Is $1K/week realistic with Postmates in SF, I'm willing to work 60-70 hours. Will be using a bike.


----------



## Bpr2 (Feb 21, 2017)

With postmates $7 an hour norm.... nope.


----------



## GruveRecords (Nov 3, 2017)

I don't think that's feasible with Postmates anywhere in this universe.


----------



## downeybrook (Feb 19, 2018)

Anthonydag said:


> Is $1K/week realistic with Postmates in SF, I'm willing to work 60-70 hours. Will be using a bike.


i would think so if you work 70 hours...i average $8 per delivery in my area


----------



## aeiou_- (Jul 5, 2015)

Anthonydag said:


> Is $1K/week realistic with Postmates in SF, I'm willing to work 60-70 hours. Will be using a bike.


On a bike? I would not imagine that to be very efficient, not in my area, at least. I understand SF dense, but also hilly, right?

I agree with the rest of replies here.
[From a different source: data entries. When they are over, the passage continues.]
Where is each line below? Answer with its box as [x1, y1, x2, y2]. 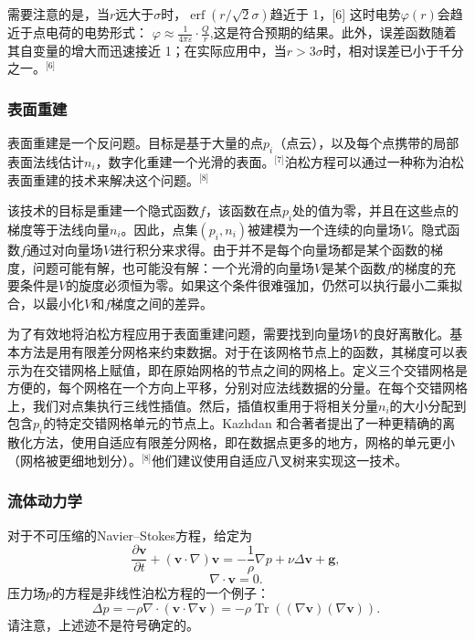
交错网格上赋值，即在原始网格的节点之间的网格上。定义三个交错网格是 [45, 360, 468, 379]
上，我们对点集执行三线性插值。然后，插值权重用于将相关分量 [7, 395, 378, 414]
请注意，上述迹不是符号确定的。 [7, 614, 199, 634]
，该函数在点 [205, 201, 282, 220]
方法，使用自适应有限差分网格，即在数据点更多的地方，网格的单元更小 [32, 433, 455, 452]
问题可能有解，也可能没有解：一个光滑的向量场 [32, 257, 314, 277]
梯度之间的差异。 [111, 293, 214, 312]
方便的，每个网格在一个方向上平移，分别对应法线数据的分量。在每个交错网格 [7, 378, 468, 397]
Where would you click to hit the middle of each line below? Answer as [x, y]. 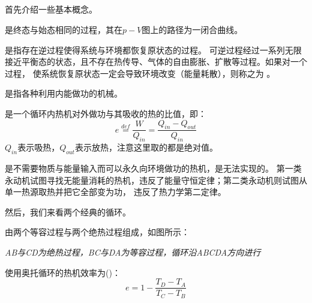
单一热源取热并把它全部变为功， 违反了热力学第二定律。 [115, 192]
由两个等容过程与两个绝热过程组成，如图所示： [97, 232]
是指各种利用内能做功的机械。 [64, 93]
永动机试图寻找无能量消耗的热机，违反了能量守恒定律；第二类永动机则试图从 [156, 180]
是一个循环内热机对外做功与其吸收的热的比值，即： [106, 113]
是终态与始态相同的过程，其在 [64, 29]
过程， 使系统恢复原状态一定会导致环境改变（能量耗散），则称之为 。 [140, 73]
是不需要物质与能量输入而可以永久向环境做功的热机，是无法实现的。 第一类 [153, 168]
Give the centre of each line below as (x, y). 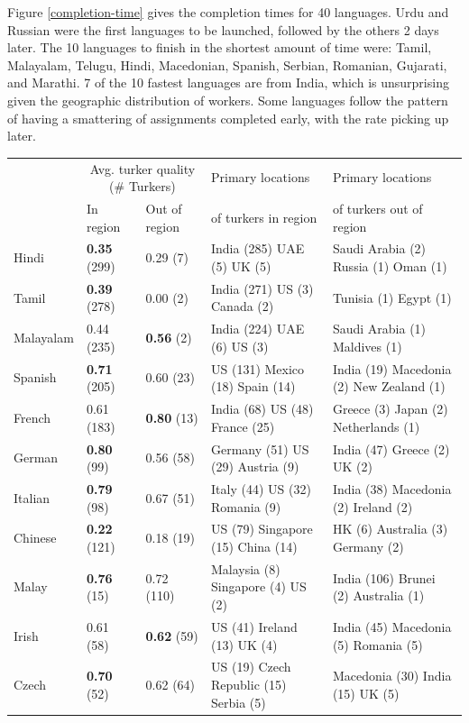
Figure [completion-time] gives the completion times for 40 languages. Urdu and (228, 12)
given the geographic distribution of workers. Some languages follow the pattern (228, 100)
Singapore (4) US (258, 586)
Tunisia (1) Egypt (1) (392, 297)
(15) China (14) (254, 547)
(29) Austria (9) (255, 467)
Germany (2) (368, 547)
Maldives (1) (367, 346)
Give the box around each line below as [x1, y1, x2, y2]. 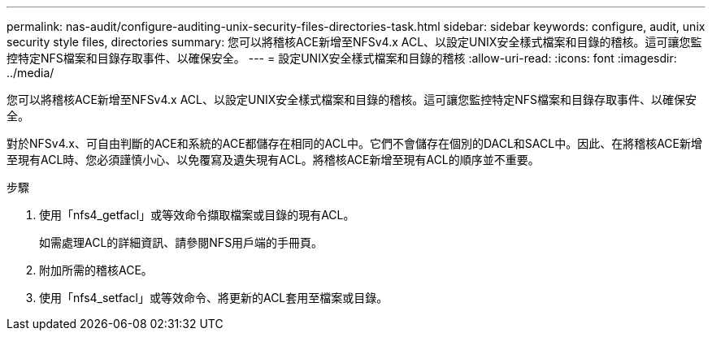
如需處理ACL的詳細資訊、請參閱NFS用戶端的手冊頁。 [39, 235, 323, 249]
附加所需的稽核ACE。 [39, 263, 153, 277]
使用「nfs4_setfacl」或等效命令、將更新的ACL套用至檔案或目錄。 [39, 291, 389, 305]
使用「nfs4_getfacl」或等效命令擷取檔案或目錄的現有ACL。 [39, 208, 355, 222]
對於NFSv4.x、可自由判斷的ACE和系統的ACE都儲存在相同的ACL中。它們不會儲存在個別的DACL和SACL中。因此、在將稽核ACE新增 [7, 136, 702, 150]
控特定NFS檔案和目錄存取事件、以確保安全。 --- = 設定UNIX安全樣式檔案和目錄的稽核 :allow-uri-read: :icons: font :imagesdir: [7, 51, 677, 65]
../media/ [7, 66, 54, 80]
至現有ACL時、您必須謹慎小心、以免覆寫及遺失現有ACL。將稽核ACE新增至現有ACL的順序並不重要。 [7, 153, 540, 166]

It will be a loooong week. I gross around $750 - $850ish running multiple apps, lately, but I stack. But I drive a 2nd gen prius and know my spots already. I would not take the risk of stacking orders on a bike. I don't know if there is enough work to clear $1000 on one app alone either.

DD primary plus other supplemental apps are your best bet, imo. Postmates is garbage if no one tips. UE is only good with good boosts. I can't speak for grubhub yet

I do suppose that if I stayed out a day longer, I could potentially hit the 1000k mark but I'm only human


----------



## Robert Larrison (Jun 7, 2018)

I can
It's $145 a day
Problem with Postmates now it's the payouts stopped


----------



## johnx (Jul 29, 2017)

Anthonydag said:


> Is $1K/week realistic with Postmates in SF, I'm willing to work 60-70 hours. Will be using a bike.


You're gonna need an E-bike for that. With supplemental gear; oversize panniers or a custom carry rig like Larrison has. and a lock that you don't have to fool with ever single delivery.


----------



## Grubhubflub (Jun 16, 2018)

I'd be interested to know if you started yet, and whether you are making that kind of money. Also, by bike do you mean motorcycle or bicycle? 
Even if they have a guaranteed hourly minimum, you'd still be heavily dependent on tips.


----------